TRY IT> For the data that follows, return each line unchanged and drop the pictures.

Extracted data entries
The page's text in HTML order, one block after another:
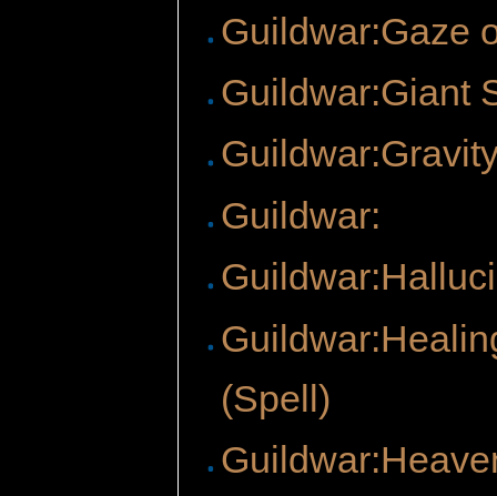
Guildwar:Gaze
Guildwar:Giant
Guildwar:
(Spell)
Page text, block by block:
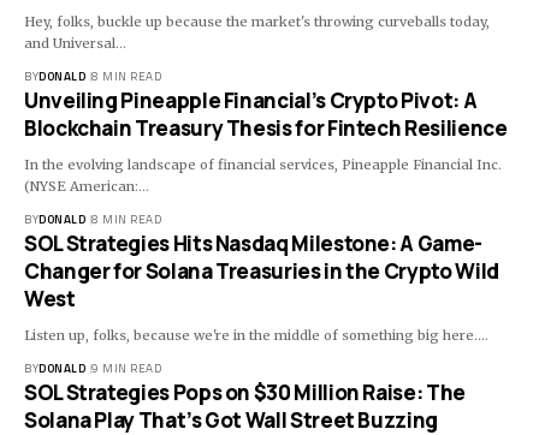
Hey, folks, buckle up because the market's throwing curveballs today,
and Universal…
BYDONALD 8 MIN READ
Unveiling Pineapple Financial’s Crypto Pivot: A
Blockchain Treasury Thesis for Fintech Resilience
In the evolving landscape of financial services, Pineapple Financial Inc.
(NYSE American:…
BYDONALD 8 MIN READ
SOL Strategies Hits Nasdaq Milestone: A Game-
Changer for Solana Treasuries in the Crypto Wild
West
Listen up, folks, because we're in the middle of something big here.…
BYDONALD 9 MIN READ
SOL Strategies Pops on $30 Million Raise: The
Solana Play That’s Got Wall Street Buzzing
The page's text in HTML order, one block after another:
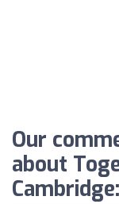
Our
about
Cambridge:
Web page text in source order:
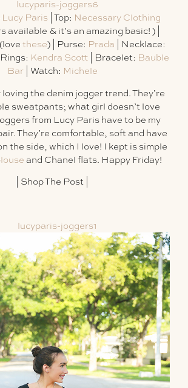
Lucy Paris | Top: Necessary Clothing
available & it’s an amazing basic! ) |
these) | Purse: Prada | Necklace:
Kendra Scott| Bracelet: Bauble
Bar| Watch: Michele
loving the denim jogger trend. They’re
sweatpants; what girl doesn’t love
from Lucy Paris have to be my
They’re comfortable, soft and have
the side, which I love! I kept is simple
and Chanel flats. Happy Friday!
Shop The Post
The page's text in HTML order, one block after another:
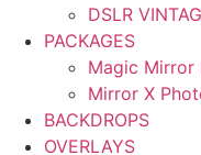
DSLR
PACKAGES
Magic Mirror
Mirror X
BACKDROPS
OVERLAYS
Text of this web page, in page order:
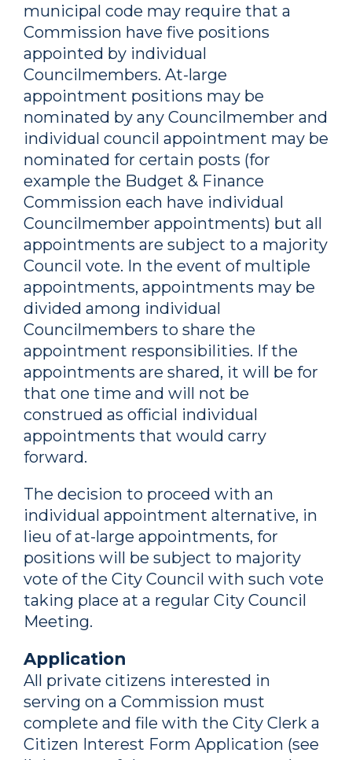
municipal code may require that a
Commission have five positions
appointed by individual
Councilmembers. At-large
appointment positions may be
nominated by any Councilmember and
individual council appointment may be
nominated for certain posts (for
example the Budget & Finance
Commission each have individual
Councilmember appointments) but all
appointments are subject to a majority
Council vote. In the event of multiple
appointments, appointments may be
divided among individual
Councilmembers to share the
appointment responsibilities. If the
appointments are shared, it will be for
that one time and will not be
construed as official individual
appointments that would carry
forward.
The decision to proceed with an
individual appointment alternative, in
lieu of at-large appointments, for
positions will be subject to majority
vote of the City Council with such vote
taking place at a regular City Council
Meeting.
Application
All private citizens interested in
serving on a Commission must
complete and file with the City Clerk a
Citizen Interest Form Application (see

WORKED SOLUTION>
The page's text in HTML order, one block after another:
Guildwar:Gaze
Guildwar:Giant
Guildwar:
(Spell)
Page text, block by block:
Hey, folks, buckle up because the market's throwing curveballs today,
and Universal…
BYDONALD 8 MIN READ
Unveiling Pineapple Financial’s Crypto Pivot: A
Blockchain Treasury Thesis for Fintech Resilience
In the evolving landscape of financial services, Pineapple Financial Inc.
(NYSE American:…
BYDONALD 8 MIN READ
SOL Strategies Hits Nasdaq Milestone: A Game-
Changer for Solana Treasuries in the Crypto Wild
West
Listen up, folks, because we're in the middle of something big here.…
BYDONALD 9 MIN READ
SOL Strategies Pops on $30 Million Raise: The
Solana Play That’s Got Wall Street Buzzing
The page's text in HTML order, one block after another:
Our
about
Cambridge:
Web page text in source order:
Lucy Paris | Top: Necessary Clothing
available & it’s an amazing basic! ) |
these) | Purse: Prada | Necklace:
Kendra Scott| Bracelet: Bauble
Bar| Watch: Michele
loving the denim jogger trend. They’re
sweatpants; what girl doesn’t love
from Lucy Paris have to be my
They’re comfortable, soft and have
the side, which I love! I kept is simple
and Chanel flats. Happy Friday!
Shop The Post
The page's text in HTML order, one block after another:
DSLR
PACKAGES
Magic Mirror
Mirror X
BACKDROPS
OVERLAYS
Text of this web page, in page order:
municipal code may require that a
Commission have five positions
appointed by individual
Councilmembers. At-large
appointment positions may be
nominated by any Councilmember and
individual council appointment may be
nominated for certain posts (for
example the Budget & Finance
Commission each have individual
Councilmember appointments) but all
appointments are subject to a majority
Council vote. In the event of multiple
appointments, appointments may be
divided among individual
Councilmembers to share the
appointment responsibilities. If the
appointments are shared, it will be for
that one time and will not be
construed as official individual
appointments that would carry
forward.
The decision to proceed with an
individual appointment alternative, in
lieu of at-large appointments, for
positions will be subject to majority
vote of the City Council with such vote
taking place at a regular City Council
Meeting.
Application
All private citizens interested in
serving on a Commission must
complete and file with the City Clerk a
Citizen Interest Form Application (see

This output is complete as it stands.